## TASK PROMPT
Word for word, reproduce every line of the data below.

(Saved data entries)
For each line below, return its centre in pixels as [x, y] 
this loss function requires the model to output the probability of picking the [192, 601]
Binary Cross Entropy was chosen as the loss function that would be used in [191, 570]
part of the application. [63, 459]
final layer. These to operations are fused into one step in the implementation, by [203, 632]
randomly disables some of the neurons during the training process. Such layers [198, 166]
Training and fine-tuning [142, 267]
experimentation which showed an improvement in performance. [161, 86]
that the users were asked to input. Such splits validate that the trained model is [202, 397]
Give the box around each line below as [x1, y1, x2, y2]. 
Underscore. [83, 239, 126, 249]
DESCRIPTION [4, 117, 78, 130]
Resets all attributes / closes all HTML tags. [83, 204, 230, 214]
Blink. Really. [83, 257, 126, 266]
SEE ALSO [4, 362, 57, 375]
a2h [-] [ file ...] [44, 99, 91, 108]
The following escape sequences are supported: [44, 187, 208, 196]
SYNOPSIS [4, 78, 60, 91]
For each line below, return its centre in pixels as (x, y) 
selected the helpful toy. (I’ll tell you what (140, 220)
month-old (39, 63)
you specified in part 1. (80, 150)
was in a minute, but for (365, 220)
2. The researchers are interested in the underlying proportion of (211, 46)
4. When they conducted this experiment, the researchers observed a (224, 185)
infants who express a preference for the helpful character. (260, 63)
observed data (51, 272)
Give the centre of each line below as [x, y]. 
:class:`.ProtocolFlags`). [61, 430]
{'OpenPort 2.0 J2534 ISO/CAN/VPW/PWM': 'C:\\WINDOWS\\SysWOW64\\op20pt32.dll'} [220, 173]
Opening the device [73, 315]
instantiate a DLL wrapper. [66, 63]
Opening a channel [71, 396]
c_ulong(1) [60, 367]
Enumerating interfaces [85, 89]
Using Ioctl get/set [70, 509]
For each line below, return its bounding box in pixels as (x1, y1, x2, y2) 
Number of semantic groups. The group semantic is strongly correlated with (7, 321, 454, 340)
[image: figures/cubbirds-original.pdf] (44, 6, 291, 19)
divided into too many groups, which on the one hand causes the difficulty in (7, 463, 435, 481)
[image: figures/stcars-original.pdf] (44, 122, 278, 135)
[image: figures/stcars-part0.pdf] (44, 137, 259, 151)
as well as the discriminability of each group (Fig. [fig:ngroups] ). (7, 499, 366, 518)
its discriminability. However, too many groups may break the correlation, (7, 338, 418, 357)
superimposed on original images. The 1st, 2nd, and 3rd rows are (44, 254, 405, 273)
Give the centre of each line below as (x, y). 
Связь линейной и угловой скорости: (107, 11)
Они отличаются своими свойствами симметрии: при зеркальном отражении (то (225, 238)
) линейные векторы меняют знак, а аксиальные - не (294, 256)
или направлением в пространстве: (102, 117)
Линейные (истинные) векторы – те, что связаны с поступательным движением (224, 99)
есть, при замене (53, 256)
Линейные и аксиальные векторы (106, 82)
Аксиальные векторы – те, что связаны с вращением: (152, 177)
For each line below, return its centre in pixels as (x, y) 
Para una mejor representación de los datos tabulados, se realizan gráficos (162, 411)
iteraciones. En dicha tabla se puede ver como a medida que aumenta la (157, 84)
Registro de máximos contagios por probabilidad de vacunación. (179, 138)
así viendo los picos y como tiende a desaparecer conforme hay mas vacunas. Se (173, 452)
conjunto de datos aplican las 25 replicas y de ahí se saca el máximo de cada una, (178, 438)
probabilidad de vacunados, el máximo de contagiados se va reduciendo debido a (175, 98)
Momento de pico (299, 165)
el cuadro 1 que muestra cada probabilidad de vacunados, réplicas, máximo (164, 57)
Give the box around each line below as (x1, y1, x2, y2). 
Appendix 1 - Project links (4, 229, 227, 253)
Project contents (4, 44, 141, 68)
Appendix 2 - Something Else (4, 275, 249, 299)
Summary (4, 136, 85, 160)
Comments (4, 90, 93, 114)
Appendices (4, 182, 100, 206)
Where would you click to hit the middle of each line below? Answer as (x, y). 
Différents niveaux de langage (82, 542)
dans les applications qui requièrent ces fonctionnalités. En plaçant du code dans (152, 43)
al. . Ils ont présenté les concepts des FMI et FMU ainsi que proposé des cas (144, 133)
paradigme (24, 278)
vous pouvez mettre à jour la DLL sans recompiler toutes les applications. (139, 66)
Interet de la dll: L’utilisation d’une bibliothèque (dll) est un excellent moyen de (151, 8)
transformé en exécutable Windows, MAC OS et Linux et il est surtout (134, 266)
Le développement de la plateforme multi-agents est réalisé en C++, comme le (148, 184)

## EXPECTED ANSWER
For each line below, return its centre in pixels as [x, y] 
this loss function requires the model to output the probability of picking the [192, 601]
Binary Cross Entropy was chosen as the loss function that would be used in [191, 570]
part of the application. [63, 459]
final layer. These to operations are fused into one step in the implementation, by [203, 632]
randomly disables some of the neurons during the training process. Such layers [198, 166]
Training and fine-tuning [142, 267]
experimentation which showed an improvement in performance. [161, 86]
that the users were asked to input. Such splits validate that the trained model is [202, 397]
Give the box around each line below as [x1, y1, x2, y2]. 
Underscore. [83, 239, 126, 249]
DESCRIPTION [4, 117, 78, 130]
Resets all attributes / closes all HTML tags. [83, 204, 230, 214]
Blink. Really. [83, 257, 126, 266]
SEE ALSO [4, 362, 57, 375]
a2h [-] [ file ...] [44, 99, 91, 108]
The following escape sequences are supported: [44, 187, 208, 196]
SYNOPSIS [4, 78, 60, 91]
For each line below, return its centre in pixels as (x, y) 
selected the helpful toy. (I’ll tell you what (140, 220)
month-old (39, 63)
you specified in part 1. (80, 150)
was in a minute, but for (365, 220)
2. The researchers are interested in the underlying proportion of (211, 46)
4. When they conducted this experiment, the researchers observed a (224, 185)
infants who express a preference for the helpful character. (260, 63)
observed data (51, 272)
Give the centre of each line below as [x, y]. 
:class:`.ProtocolFlags`). [61, 430]
{'OpenPort 2.0 J2534 ISO/CAN/VPW/PWM': 'C:\\WINDOWS\\SysWOW64\\op20pt32.dll'} [220, 173]
Opening the device [73, 315]
instantiate a DLL wrapper. [66, 63]
Opening a channel [71, 396]
c_ulong(1) [60, 367]
Enumerating interfaces [85, 89]
Using Ioctl get/set [70, 509]
For each line below, return its bounding box in pixels as (x1, y1, x2, y2) 
Number of semantic groups. The group semantic is strongly correlated with (7, 321, 454, 340)
[image: figures/cubbirds-original.pdf] (44, 6, 291, 19)
divided into too many groups, which on the one hand causes the difficulty in (7, 463, 435, 481)
[image: figures/stcars-original.pdf] (44, 122, 278, 135)
[image: figures/stcars-part0.pdf] (44, 137, 259, 151)
as well as the discriminability of each group (Fig. [fig:ngroups] ). (7, 499, 366, 518)
its discriminability. However, too many groups may break the correlation, (7, 338, 418, 357)
superimposed on original images. The 1st, 2nd, and 3rd rows are (44, 254, 405, 273)
Give the centre of each line below as (x, y). 
Связь линейной и угловой скорости: (107, 11)
Они отличаются своими свойствами симметрии: при зеркальном отражении (то (225, 238)
) линейные векторы меняют знак, а аксиальные - не (294, 256)
или направлением в пространстве: (102, 117)
Линейные (истинные) векторы – те, что связаны с поступательным движением (224, 99)
есть, при замене (53, 256)
Линейные и аксиальные векторы (106, 82)
Аксиальные векторы – те, что связаны с вращением: (152, 177)
For each line below, return its centre in pixels as (x, y) 
Para una mejor representación de los datos tabulados, se realizan gráficos (162, 411)
iteraciones. En dicha tabla se puede ver como a medida que aumenta la (157, 84)
Registro de máximos contagios por probabilidad de vacunación. (179, 138)
así viendo los picos y como tiende a desaparecer conforme hay mas vacunas. Se (173, 452)
conjunto de datos aplican las 25 replicas y de ahí se saca el máximo de cada una, (178, 438)
probabilidad de vacunados, el máximo de contagiados se va reduciendo debido a (175, 98)
Momento de pico (299, 165)
el cuadro 1 que muestra cada probabilidad de vacunados, réplicas, máximo (164, 57)
Give the box around each line below as (x1, y1, x2, y2). 
Appendix 1 - Project links (4, 229, 227, 253)
Project contents (4, 44, 141, 68)
Appendix 2 - Something Else (4, 275, 249, 299)
Summary (4, 136, 85, 160)
Comments (4, 90, 93, 114)
Appendices (4, 182, 100, 206)
Where would you click to hit the middle of each line below? Answer as (x, y). 
Différents niveaux de langage (82, 542)
dans les applications qui requièrent ces fonctionnalités. En plaçant du code dans (152, 43)
al. . Ils ont présenté les concepts des FMI et FMU ainsi que proposé des cas (144, 133)
paradigme (24, 278)
vous pouvez mettre à jour la DLL sans recompiler toutes les applications. (139, 66)
Interet de la dll: L’utilisation d’une bibliothèque (dll) est un excellent moyen de (151, 8)
transformé en exécutable Windows, MAC OS et Linux et il est surtout (134, 266)
Le développement de la plateforme multi-agents est réalisé en C++, comme le (148, 184)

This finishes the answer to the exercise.